**Exercise material:**
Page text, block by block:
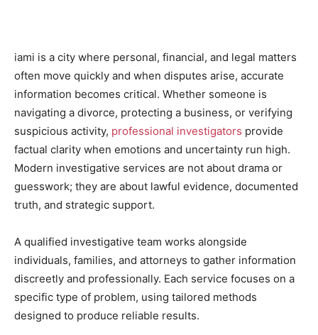
iami is a city where personal, financial, and legal matters
often move quickly and when disputes arise, accurate
information becomes critical. Whether someone is
navigating a divorce, protecting a business, or verifying
suspicious activity, professional investigators provide
factual clarity when emotions and uncertainty run high.
Modern investigative services are not about drama or
guesswork; they are about lawful evidence, documented
truth, and strategic support.
A qualified investigative team works alongside
individuals, families, and attorneys to gather information
discreetly and professionally. Each service focuses on a
specific type of problem, using tailored methods
designed to produce reliable results.

**Work instructions:** Where a line of the material holds the word "investigative", copy that line.

**Result for this task:**
Modern investigative services are not about drama or
A qualified investigative team works alongside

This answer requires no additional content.